John Cleese on the Syrian Situation
Note: this is a humorous post from Cleese...try not to read too much
into it, eh?
John Cleese on the Syrian Crisis
EUROPEAN THREAT ALERTS - 2013
by JOHN CLEESE
The English are feeling the pinch in relation to recent events in Syria
and have therefore raised their security level from "Miffed" to
"Peeved." Soon, though, security levels may be raised yet again to
"Irritated" or even "A Bit Cross." The English have not been "A Bit
Cross" since the blitz in 1940 when tea supplies nearly ran out.
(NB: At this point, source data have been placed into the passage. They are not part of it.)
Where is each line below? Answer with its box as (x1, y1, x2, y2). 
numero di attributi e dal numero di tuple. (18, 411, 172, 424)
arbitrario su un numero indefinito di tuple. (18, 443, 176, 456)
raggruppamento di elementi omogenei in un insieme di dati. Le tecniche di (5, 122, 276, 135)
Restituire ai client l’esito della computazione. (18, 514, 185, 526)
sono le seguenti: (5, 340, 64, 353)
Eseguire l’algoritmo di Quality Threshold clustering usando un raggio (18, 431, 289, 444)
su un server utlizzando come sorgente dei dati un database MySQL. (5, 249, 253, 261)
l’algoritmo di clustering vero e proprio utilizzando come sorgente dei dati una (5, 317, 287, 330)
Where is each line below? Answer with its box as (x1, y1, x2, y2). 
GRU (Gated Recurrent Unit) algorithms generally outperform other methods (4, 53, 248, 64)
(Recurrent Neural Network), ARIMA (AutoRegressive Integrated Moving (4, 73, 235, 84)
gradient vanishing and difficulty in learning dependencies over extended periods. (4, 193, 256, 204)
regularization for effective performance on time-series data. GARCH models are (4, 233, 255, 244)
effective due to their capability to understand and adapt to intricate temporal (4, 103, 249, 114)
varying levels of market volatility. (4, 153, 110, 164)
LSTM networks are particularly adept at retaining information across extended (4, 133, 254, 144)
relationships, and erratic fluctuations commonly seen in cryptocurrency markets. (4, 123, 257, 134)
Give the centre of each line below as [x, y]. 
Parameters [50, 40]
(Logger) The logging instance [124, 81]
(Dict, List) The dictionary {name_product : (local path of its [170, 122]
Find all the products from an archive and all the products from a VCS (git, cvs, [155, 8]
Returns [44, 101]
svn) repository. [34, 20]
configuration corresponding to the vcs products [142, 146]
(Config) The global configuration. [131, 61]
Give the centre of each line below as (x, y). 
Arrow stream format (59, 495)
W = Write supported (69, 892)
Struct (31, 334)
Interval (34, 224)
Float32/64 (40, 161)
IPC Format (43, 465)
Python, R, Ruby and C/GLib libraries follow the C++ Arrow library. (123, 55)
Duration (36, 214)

Terrorists have been re-categorized from "Tiresome" to "A Bloody
Nuisance." The last time the British issued a "Bloody Nuisance" warning
level was in 1588, when threatened by the Spanish Armada.
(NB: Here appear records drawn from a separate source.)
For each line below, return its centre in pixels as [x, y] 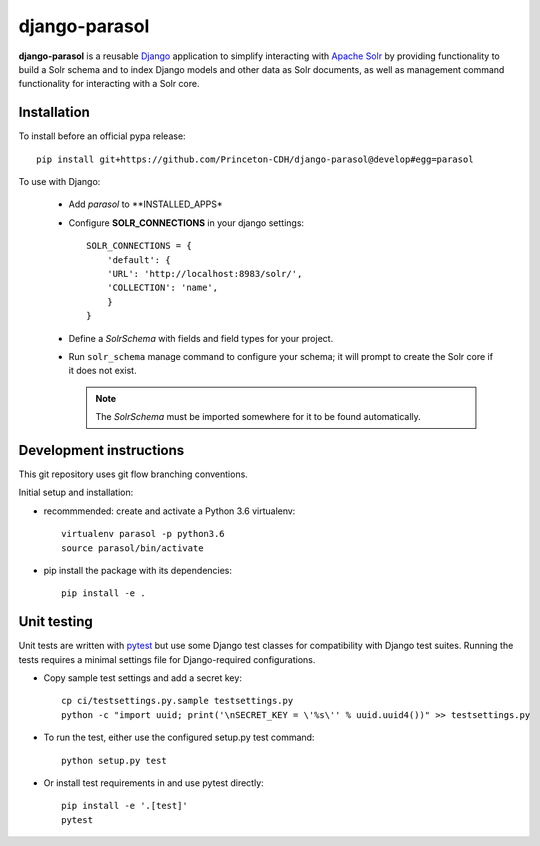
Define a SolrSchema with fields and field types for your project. [201, 338]
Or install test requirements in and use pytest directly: [153, 782]
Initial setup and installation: [76, 492]
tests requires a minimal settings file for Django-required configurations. [167, 659]
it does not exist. [102, 371]
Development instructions [101, 450]
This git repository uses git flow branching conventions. [133, 474]
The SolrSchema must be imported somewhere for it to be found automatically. [258, 417]
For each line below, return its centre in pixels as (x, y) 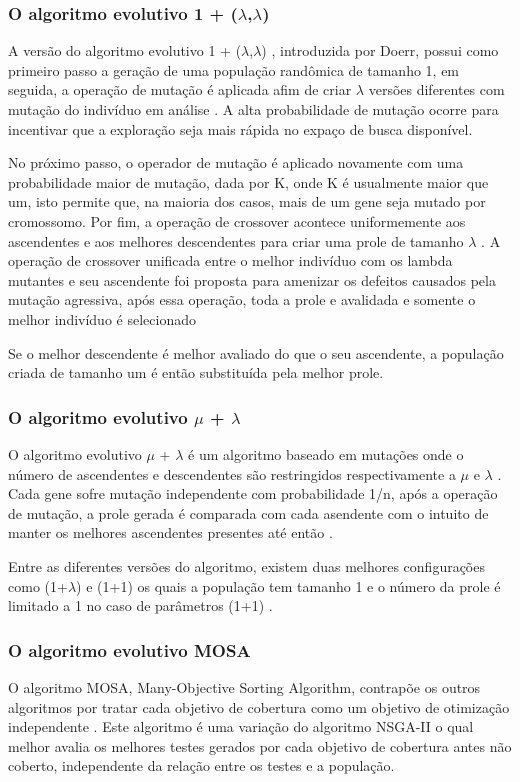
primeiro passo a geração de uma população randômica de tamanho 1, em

The Scots have raised their threat level from "****ed Off" to "Let's get
the *******s." They don't have any other levels. This is the reason they
have been used on the front line of the British army for the last 300 years.
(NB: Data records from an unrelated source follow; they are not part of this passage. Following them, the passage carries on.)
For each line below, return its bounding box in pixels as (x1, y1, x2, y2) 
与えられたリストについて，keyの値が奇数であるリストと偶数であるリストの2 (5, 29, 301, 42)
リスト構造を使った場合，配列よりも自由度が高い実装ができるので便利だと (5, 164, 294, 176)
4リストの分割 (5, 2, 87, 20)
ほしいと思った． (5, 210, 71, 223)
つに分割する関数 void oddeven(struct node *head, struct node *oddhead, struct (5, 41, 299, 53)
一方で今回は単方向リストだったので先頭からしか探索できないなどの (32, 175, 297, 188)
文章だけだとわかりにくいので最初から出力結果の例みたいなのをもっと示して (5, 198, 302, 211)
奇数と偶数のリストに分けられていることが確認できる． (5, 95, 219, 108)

The French government announced yesterday that it has raised its terror
alert level from "Run" to "Hide." The only two higher levels in France
are "Collaborate" and "Surrender." The rise was precipitated by a recent
fire that destroyed France's white flag factory, effectively paralyzing
the country's military capability.
Italy has increased the alert level from "Shout Loudly and Excitedly" to
"Elaborate Military Posturing." Two more levels remain: "Ineffective
Combat Operations" and "Change Sides."
The Germans have increased their alert state from "Disdainful Arrogance"
to "Dress in Uniform and Sing Marching Songs." They also have two higher
levels: "Invade a Neighbour" and "Lose."
Belgians, on the other hand, are all on holiday as usual; the only
threat they are worried about is NATO pulling out of Brussels.
The Spanish are all excited to see their new submarines ready to deploy.
These beautifully designed subs have glass bottoms so the new Spanish
navy can get a really good look at the old Spanish navy.
Once "sort of English" Australia, meanwhile, has raised its security
level from "No worries" to "She'll be right mate". Two more escalation
levels remain: "Crikey! I think we'll need to cancel the barbie this
weekend!" and "The barbie is cancelled." So far no situation has ever
warranted use of the last final escalation level.
Regards,
John Cleese ,
British writer, actor and tall person
And as a final thought ... Greece is collapsing, the Iranians (Persians)
are getting aggressive, and Rome is in disarray. Welcome back to 430 B.C.